We will keep on fostering because we have three little boys that rely on us to keep their lives secure, positive and ‘normal’.
Kids who come to stay with us on regular respite get to experience a different lifestyle for a while. One boy comes from a home where he is the only child and his long term carer has some on-going health problems, so when he comes to us we take him camping and other fun things boys like to do.
Other times it can just be that the family needs to go away and the children may prefer or need to stay in town for sporting commitments and as a respite family we can help make this possible.
I think that respite foster care is something more people should think about doing, because one person can make a big difference to a young person in need."

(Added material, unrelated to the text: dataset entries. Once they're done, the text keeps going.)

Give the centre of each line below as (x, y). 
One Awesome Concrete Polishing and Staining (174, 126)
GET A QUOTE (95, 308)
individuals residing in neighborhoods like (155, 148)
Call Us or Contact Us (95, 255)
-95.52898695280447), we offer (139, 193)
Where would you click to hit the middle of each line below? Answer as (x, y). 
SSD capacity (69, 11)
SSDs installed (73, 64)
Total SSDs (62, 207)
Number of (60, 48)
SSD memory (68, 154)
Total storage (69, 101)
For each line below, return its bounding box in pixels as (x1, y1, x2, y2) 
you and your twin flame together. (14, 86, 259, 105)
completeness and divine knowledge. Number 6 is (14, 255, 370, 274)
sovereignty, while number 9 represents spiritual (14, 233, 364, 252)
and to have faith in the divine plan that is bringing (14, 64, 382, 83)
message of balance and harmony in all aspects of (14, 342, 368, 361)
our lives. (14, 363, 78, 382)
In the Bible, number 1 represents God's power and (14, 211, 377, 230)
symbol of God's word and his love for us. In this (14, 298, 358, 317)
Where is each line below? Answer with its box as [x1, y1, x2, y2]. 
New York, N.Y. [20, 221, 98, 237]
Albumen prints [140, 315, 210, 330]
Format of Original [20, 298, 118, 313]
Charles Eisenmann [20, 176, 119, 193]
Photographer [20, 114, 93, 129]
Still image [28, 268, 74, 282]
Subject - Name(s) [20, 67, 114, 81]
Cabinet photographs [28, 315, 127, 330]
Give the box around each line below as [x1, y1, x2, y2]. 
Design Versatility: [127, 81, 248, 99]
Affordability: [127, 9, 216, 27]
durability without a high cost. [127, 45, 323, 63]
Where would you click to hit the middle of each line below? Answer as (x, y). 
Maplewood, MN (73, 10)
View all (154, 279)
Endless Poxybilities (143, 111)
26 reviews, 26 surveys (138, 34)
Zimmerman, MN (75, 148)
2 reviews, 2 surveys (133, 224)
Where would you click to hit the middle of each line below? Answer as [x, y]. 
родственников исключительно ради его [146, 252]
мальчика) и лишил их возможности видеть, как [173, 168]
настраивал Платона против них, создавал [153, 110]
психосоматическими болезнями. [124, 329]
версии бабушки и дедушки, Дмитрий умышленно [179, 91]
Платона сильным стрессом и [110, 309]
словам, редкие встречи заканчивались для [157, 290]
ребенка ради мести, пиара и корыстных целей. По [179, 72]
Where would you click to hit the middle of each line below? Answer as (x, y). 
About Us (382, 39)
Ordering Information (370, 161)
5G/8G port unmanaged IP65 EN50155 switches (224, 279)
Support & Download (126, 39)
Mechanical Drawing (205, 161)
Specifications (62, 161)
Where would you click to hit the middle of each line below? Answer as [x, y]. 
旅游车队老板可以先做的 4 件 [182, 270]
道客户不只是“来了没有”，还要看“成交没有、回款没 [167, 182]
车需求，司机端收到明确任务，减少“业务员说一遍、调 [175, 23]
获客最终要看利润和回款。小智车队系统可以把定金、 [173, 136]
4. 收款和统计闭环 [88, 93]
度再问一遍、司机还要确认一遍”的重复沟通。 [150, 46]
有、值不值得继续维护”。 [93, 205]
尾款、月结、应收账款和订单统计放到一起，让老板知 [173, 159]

"Hi, writing to you to share the best experience I have had in my life so far. It just happened. I was sitting at home one day over a weekend if I recall watching TV, which is very rare for me. All of a sudden a commercial came on that grabbed my attention, they needed foster carers badly for children. This made my mind turn. I was 25 years old, I had gone as far as I could in my small business, i was paying off my own home and I had spare rooms. I had a great childhood with fantastic family support still. So being so close to my parents we discussed the changes that it would bring to our lives and I felt more confident in the decision I was about to make.
I underwent the training required and found this knowledge to be an eye opener in to how some people really live. ac.care provided me with great knowledge on everything possible and the support they give is fantastic they were always happy to help in any situation. I give credit and have admiration for the staff at ac.care Berri office.

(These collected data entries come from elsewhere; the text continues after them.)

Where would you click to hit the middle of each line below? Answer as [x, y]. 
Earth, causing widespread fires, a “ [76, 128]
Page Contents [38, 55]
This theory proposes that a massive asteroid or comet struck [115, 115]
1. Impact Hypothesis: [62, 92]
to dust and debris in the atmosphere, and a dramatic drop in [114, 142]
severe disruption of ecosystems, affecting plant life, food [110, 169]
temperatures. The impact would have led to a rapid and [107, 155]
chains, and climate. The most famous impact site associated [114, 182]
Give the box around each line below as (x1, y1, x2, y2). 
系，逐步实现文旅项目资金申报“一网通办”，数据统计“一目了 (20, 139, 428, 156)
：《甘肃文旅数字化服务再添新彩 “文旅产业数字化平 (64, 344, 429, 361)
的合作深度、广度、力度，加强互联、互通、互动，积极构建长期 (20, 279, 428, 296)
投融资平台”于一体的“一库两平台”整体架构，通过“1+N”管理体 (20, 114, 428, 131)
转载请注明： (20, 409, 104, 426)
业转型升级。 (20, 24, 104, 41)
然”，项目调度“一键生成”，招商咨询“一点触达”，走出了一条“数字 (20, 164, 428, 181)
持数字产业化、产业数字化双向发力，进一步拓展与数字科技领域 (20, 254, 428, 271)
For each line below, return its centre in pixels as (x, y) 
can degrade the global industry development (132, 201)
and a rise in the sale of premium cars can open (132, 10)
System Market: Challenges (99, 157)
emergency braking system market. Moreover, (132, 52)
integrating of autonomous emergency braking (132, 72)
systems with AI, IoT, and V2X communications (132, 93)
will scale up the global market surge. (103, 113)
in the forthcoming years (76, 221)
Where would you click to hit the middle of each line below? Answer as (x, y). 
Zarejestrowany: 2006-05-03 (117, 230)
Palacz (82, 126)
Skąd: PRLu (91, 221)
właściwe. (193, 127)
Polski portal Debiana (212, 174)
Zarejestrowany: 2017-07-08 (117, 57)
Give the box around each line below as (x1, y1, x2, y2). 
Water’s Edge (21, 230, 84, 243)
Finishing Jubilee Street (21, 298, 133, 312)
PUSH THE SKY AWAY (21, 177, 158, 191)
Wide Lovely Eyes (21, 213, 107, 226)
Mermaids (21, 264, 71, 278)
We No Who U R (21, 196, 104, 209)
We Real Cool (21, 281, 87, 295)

Over the five years as a carer I have had some fantastic children that have brought smiles to my face every morning that I woke. The children became a passion, trying to make their lives seem joyful and trying to allow them to be kids. I could see potential in all the children as I looked into their eyes.
It brought so much warmth and joy to watch these children have a so called normal childhood, Playing, learning, giving and receiving the love and respect everyone needs. Yes there are always problems but you learn to overcome these with the children as it is not their fault they have been put into a situation.
I have found in my experience that if you continually tell the child that you are there always for support they tend to open up a bit more on their feelings and they will succeed.
This has become a passion for me and the joy and fulfilment that you get from helping these children is beyond any words. I urge anyone that has a great caring heart to take this opportunity on as the rewards are beyond belief and better than anything you receive in life."